I believe that top 1% at FSU or UF would be favored by a large NYC firm overt top 50% at the NY schools you mention. For mid-sized and smaller firms, the NY law schools may have an advantage, in that students have closer proximity and can clerk during the year, but I believe that is a small advantage given the price you will pay over three years. I am confident that with an FSU or UF degree you will get a job if you are a good student and take initiative, but it may not be as easy if you are going for NYC instead of closder markets in Florida or Atlanta.
I am not sure that going to Miami is the answer if you wish to work in NYC. Miami may have more graduates in the NYC area, but basing a decision on placement statistics alone can be misleading. Many of the students at Mianmi are from the Northeast, so it does not surprise me that Miami's NE placement rack record is better, but I suspect that is driven by supply rather than demand. I thought your question was what firms would be more likely to hire graduates of a school, not which law school's graduates would be most likely to move back to NYC!

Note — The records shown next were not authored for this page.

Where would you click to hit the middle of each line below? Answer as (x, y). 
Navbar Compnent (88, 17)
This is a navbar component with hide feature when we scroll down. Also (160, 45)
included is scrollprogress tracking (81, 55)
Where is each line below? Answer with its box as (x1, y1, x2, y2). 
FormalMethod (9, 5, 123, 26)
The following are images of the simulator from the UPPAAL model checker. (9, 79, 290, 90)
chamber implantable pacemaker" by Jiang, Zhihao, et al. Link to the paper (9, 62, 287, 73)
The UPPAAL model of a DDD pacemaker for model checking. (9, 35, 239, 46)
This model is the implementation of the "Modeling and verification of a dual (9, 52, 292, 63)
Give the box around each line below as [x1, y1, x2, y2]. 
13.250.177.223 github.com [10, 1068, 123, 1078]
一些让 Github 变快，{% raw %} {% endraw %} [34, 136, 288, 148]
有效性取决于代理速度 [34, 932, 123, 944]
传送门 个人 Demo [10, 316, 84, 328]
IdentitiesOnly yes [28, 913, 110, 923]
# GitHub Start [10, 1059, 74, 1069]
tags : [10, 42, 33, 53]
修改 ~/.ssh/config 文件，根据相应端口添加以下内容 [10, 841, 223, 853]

Also, to elaborate on my earlier post, while I do not think that FSU -- as a general undergraduate institution -- is as quite strong as UF (and as an alumnus of FSU this disappoints me), I do not think that FSU's lower rank as an undergraduate school (111 in the recent U.S. News, even though the law school ranks 56) should influence your choice about law school. I would note two things. First, UF's undergraduate institution also lags behind its law school in national rankings. Second, the network advantage of UF is frequently WAY overstated. I understand that UF has more grdauates each year and has gbeen around longer, so it have a much bigger network -- it does not take a NASA rocker scientist to see this. Again, do not confuse past supply with future demand. A lot of Nova and Stetson graduates staff law firms in S Florida, but I would recommend FSU over Nova and Stetson any day. Placed in perspective UF's network is not at all impressive when compared to a school like Texas or UNC and FSU's network is increasingly impressive in all of the same ways that UF's is (just not as big). In my opinion, as long as there are enough network contacts to have the door cracked open for consideration, a strong placement network alone is not going to make your career.

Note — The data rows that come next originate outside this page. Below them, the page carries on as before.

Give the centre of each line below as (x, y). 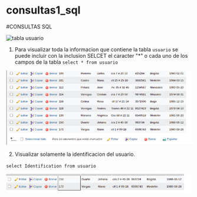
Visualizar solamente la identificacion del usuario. (75, 154)
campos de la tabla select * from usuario (66, 62)
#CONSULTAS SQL (29, 27)
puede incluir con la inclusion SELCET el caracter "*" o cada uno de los (101, 55)
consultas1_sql (43, 10)
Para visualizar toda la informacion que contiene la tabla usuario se (96, 49)
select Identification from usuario (51, 166)
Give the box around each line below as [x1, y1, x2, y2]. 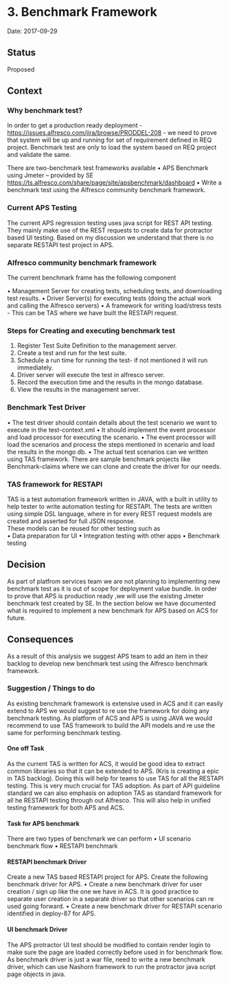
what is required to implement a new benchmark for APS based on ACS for [7, 606, 218, 615]
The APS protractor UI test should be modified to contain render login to [7, 940, 211, 949]
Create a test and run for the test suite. [16, 349, 127, 357]
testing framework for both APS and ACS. [7, 803, 125, 812]
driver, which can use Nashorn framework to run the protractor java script [7, 962, 216, 971]
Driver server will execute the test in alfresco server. [16, 371, 165, 379]
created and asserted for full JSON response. [7, 517, 136, 525]
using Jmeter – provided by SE [7, 171, 94, 180]

What WILL make your career is your initiative, ability, performance, and follow through. This is about your future, and you should think of your decision about which law school to attend as making an investment in a school -- it is not about any institution's past, but about anticipating a trend 5-10 years out -- specifically, what the learning and degree you receive from that school can do for you in the future? In that sense, you are asking precisely the right question in asking where these schools will be 5 years from now.